Paxton, in fact, did the opposite. Instead of suing to stop the citizenship question, he joined the attorneys general of seventeen states in filing an amicus brief applauding its inclusion. The census has stirred political debate throughout its history, but the citizenship question and Trump’s vigorous defense of it (“Can you believe that the Radical Left Democrats want to do our new and very important Census Report without the all important Citizenship Question,” Trump tweeted) has turned a head count into a partisan quagmire. In Texas, even the complete-count committees—once a bipartisan no-brainer—are now suspect. 

“Some business leaders and elected officials have been nervous about even saying, ‘We need a complete count,’ because it’s seen as politicized, which is bonkers,” said Ann Beeson, the CEO of the Center for Public Policy Priorities, a liberal Texas think tank that has advocated for a robust census outreach effort.

In November, Democratic El Paso state representative César Blanco introduced a bill in the Texas House to create a statewide complete-count committee. It was referred to the House State Affairs Committee, but it never got a hearing or any Republican cosponsors. Blanco later introduced two budget riders to allocate $100 million for census outreach. They also went nowhere.

This isn’t surprising. James Dickey, the Texas Republican party’s chairman, told me that he supports the work of complete-count committees so long as they are run by “citizen volunteers,” and he thinks that the “overriding message for everyone should be to answer the survey completely and correctly.” Yet when I asked if he thought undocumented residents should be included, he referred me to the Texas GOP platform, which has, since 2016, called for “an actual count of United States citizens only,” a position that would reverse not only Census Bureau policy but also 230 years of precedent. (The national Republican party has taken a similar position.) 

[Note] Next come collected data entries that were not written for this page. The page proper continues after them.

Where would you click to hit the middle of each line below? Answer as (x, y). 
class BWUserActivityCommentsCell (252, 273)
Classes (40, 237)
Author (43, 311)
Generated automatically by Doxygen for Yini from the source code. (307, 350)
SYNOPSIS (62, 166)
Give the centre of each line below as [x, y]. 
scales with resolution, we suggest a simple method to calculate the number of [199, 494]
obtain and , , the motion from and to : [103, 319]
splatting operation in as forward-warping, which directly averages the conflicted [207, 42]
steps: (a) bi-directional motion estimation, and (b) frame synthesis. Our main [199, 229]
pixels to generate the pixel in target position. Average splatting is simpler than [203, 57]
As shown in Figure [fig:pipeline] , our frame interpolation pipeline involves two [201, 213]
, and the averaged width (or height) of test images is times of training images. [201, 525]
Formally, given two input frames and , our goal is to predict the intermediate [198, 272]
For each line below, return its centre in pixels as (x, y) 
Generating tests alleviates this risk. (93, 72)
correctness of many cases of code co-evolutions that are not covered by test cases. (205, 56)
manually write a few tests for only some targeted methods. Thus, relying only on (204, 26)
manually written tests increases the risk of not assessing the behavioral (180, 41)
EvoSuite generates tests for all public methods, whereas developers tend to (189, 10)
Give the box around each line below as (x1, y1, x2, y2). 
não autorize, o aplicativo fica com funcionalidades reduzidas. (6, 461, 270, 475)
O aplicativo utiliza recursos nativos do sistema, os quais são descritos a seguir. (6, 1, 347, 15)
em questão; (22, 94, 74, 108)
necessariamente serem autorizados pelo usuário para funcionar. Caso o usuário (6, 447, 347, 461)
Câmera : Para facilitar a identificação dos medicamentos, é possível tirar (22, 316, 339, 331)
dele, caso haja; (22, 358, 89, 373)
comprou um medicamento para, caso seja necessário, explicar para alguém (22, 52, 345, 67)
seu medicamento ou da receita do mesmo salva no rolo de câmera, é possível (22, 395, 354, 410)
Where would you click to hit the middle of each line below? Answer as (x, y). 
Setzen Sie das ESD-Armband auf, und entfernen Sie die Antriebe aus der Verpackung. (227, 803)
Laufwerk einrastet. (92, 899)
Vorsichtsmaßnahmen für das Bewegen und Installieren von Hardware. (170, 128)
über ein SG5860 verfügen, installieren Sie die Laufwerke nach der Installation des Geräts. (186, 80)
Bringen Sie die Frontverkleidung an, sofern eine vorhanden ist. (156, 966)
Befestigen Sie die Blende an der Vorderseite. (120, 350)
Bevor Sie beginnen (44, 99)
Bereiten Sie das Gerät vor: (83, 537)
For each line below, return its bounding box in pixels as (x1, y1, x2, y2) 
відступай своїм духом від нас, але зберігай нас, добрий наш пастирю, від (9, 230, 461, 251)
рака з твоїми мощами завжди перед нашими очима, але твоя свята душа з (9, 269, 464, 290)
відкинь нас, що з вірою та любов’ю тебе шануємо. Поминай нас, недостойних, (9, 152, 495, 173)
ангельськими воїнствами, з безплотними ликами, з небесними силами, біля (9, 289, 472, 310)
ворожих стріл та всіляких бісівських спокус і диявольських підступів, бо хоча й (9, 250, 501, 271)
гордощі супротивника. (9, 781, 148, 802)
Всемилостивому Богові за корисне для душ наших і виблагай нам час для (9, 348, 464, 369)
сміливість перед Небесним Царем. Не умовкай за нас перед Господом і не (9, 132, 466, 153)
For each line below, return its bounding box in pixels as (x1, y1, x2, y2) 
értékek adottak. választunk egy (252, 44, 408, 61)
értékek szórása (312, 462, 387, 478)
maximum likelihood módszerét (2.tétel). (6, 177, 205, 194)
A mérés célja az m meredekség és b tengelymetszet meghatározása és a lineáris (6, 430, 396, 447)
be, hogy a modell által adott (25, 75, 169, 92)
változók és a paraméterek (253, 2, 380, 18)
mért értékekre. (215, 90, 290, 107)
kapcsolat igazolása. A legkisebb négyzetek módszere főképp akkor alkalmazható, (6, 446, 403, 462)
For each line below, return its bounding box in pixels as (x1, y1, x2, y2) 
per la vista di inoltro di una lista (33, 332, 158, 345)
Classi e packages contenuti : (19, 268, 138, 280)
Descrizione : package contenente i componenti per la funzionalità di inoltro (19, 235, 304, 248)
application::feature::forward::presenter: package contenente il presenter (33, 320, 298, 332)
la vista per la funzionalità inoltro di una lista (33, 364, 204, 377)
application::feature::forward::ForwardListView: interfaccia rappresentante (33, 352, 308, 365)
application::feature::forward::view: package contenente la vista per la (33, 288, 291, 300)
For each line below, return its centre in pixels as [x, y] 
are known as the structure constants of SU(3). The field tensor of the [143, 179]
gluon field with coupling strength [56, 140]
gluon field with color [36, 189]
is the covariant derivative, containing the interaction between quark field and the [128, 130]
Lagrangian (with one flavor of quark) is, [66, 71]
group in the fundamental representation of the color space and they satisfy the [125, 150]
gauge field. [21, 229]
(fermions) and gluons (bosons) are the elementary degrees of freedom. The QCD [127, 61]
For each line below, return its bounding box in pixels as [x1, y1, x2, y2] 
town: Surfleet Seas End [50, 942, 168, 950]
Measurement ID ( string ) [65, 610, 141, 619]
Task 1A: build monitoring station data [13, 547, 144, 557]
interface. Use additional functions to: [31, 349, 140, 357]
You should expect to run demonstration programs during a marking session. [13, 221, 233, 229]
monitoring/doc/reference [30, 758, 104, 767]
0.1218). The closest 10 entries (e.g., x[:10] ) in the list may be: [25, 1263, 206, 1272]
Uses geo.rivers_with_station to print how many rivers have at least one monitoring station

Blanco argues that if Texas doesn’t mount an aggressive census outreach, California will “eat our lunch,” since the Golden State plans to spend $154 million on the task. California is not an outlier. Twenty-nine states have launched complete-count efforts, a number that includes such Republican-controlled states as Georgia, which has earmarked $1.5 million for that purpose. So far, the Texas Legislature has not committed a cent. 

Blanco has sought to depoliticize the idea of a statewide complete-count committee, noting that former Republican governors Bill Clements and George W. Bush filed executive orders to encourage statewide participation. Governor Greg Abbott could do the same, and, indeed, Trump-supporting red-state governors like Arizona’s Doug Ducey and Kentucky’s Matt Bevin have issued complete-count executive orders. But Abbott has given no public indication he intends to do so, and he did not respond to a request for comment from Texas Monthly. 

When I asked Blanco about the citizenship question, he said, “Absolutely I’m concerned about it,” but he was hoping he’d win over colleagues with a less partisan message. It was the same one that members of the Hidalgo County Complete Count Committee were trying to spread: “I want to make sure Texas gets its fair share.”